This text was originally authored by Agnivesa for which it was known as Agnivesa-samhita. It was subsequently redacted by karaka, and his contribution was so significant that it is till today known as Caraka-samhita. As the colophons at the end of each chapter indicate, a large portion of this text, because of its non availability was supplemented by a later scholar-physician Drdhabala. All these changes, however, did not affect the authenticity of the text, because the principles laid down in the original text were faithfully followed by the subsequent redactor and the physician who supplemented the lost portion of the text. In an ancient text like this, such changes are inevitable. From the style of composition, it can be said that the original text was composed during the Upanisadic period, thousands of years before Christian era.

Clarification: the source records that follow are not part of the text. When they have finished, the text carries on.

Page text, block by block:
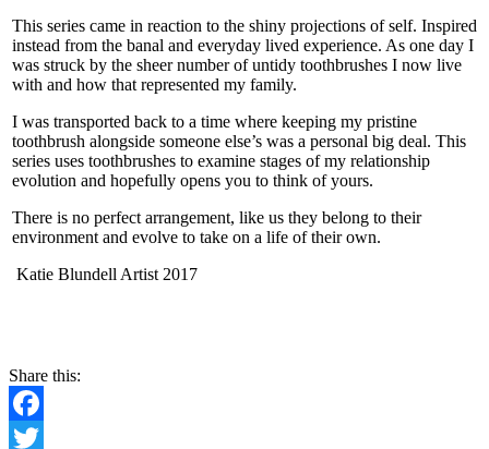
This series came in reaction to the shiny projections of self. Inspired
instead from the banal and everyday lived experience. As one day I
was struck by the sheer number of untidy toothbrushes I now live
with and how that represented my family.
I was transported back to a time where keeping my pristine
toothbrush alongside someone else’s was a personal big deal. This
series uses toothbrushes to examine stages of my relationship
evolution and hopefully opens you to think of yours.
There is no perfect arrangement, like us they belong to their
environment and evolve to take on a life of their own.
Katie Blundell Artist 2017
Share this:
Facebook
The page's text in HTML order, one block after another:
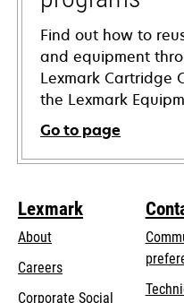
Find out how to
and equipment
Lexmark Cartridge
the Lexmark
Go to page
Lexmark
About
Careers
Corporate Social
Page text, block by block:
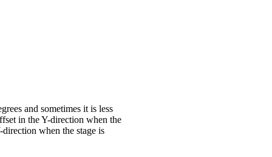
and sometimes it is less
in the Y-direction when the
when the stage is
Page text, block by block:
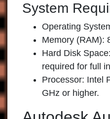
System
Operating
Memory (RAM):
Hard Disk
required for full
Processor: Intel
GHz or higher.
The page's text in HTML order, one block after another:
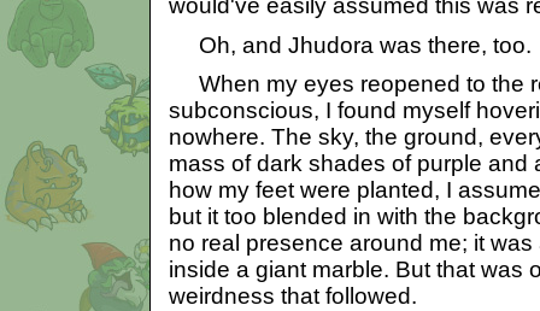
would've easily assumed this was
Oh, and Jhudora was there, too.
When my eyes reopened to the
subconscious, I found myself
nowhere. The sky, the ground,
mass of dark shades of purple and
how my feet were planted, I
but it too blended in with the
no real presence around me; it
inside a giant marble. But that was
weirdness that followed.
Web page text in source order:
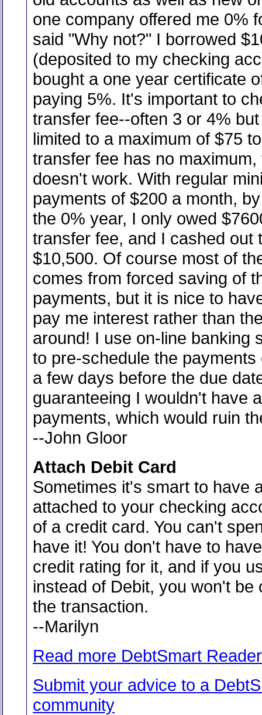
one company offered me 0%
said "Why not?" I borrowed
(deposited to my checking
bought a one year certificate
paying 5%. It's important to
transfer fee--often 3 or 4%
limited to a maximum of $75
transfer fee has no
doesn't work. With regular
payments of $200 a month,
the 0% year, I only owed
transfer fee, and I cashed out
$10,500. Of course most of
comes from forced saving of
payments, but it is nice to
pay me interest rather than
around! I use on-line banking
to pre-schedule the payments
a few days before the due
guaranteeing I wouldn't have
payments, which would ruin
--John Gloor
Attach Debit Card
Sometimes it's smart to have
attached to your checking
of a credit card. You can't
have it! You don't have to
credit rating for it, and if you
instead of Debit, you won't be
the transaction.
--Marilyn
Read more DebtSmart
Submit your advice to a
community
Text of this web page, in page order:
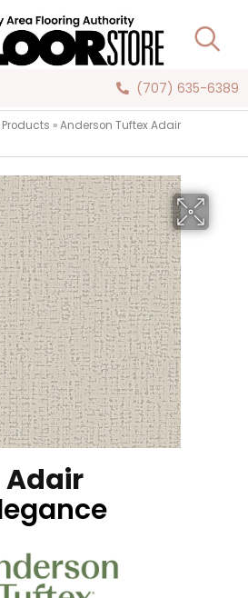
(707) 635-6389
Products »Anderson Tuftex Adair
Adair

The unique feature of Sanskrit language is its syntactic flexibility. Of course, the rides of conjunction (sandhi) and compound (samara) are to be followed invariably. In addition, in verses which are written in cryptic form, following the rules of meter (chanda) is an essential requirement. Without the knowledge of these grammatical rules, the study of the original text of Caraka-samhita becomes a difficult problem.

Some of the Sanskrit technical terms have no exact equivalents in the English language. Therefore, in the translations, only the nearest and approximate equivalents are used. For an earnest student of this text, it is there-fore, necessary to know which English term is used to translate which technical term in Sanskrit.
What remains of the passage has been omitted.